PySM generates full-sky simulations of Galactic foregrounds in intensity and polarization relevant for CMB experiments. The components simulated are thermal dust, synchrotron, AME, free-free, and CMB at a given Nside, with an option to integrate over a top hat bandpass, to add white instrument noise, and to smooth with a given beam. PySM is based on the large-scale Galactic part of Planck Sky Model code and uses some of its inputs.

PySME is a partial reimplementation of Spectroscopy Made Easy (SME, ascl:1202.013), which fits an observed spectrum of a star with a model spectrum. The IDL routines of SME used to call a dynamically linked library of compiled C++ and Fortran programs have been rewritten in Python. In addition, an object oriented paradigm and continuous integration practices, including build automation, self-testing, and frequent builds, have been added.

PYSOLATOR removes the orbital modulation from a binary pulsar and/or its companion. In essence, it subtracts the predicted Roemer delay for the given orbit and then resamples the time series so as to make the signal appear as if it were emitted from the barycenter of the binary system, making the search for pulses easier and faster.

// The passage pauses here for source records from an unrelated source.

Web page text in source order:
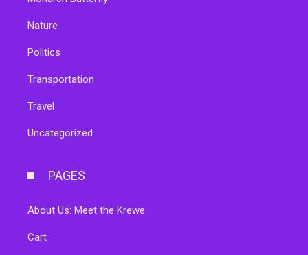
Nature
Politics
Transportation
Travel
Uncategorized
PAGES
About Us: Meet the Krewe
Cart
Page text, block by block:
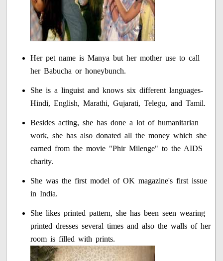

The pYSOVAR code calculates properties for a stack of lightcurves, including simple descriptive statistics (mean, max, min, ...), timing (e.g. Lomb-Scargle periodograms), variability indixes (e.g. Stetson), and color properties (e.g. slope in the color-magnitude diagram). The code is written in python and is closely integrated with astropy tables. Initially, pYSOVAR was written specifically for the analysis of two clusters in the YSOVAR project, using the (not publicly released) YSOVAR database as an input. Additional functionality has been added and the code has become more general; it is now useful for other clusters in the YSOVAR dataset or for other projects that have similar data (lightcurves in one or more bands with a few hundred points for a few thousand objects), though may not work out-of-the-box for different datasets.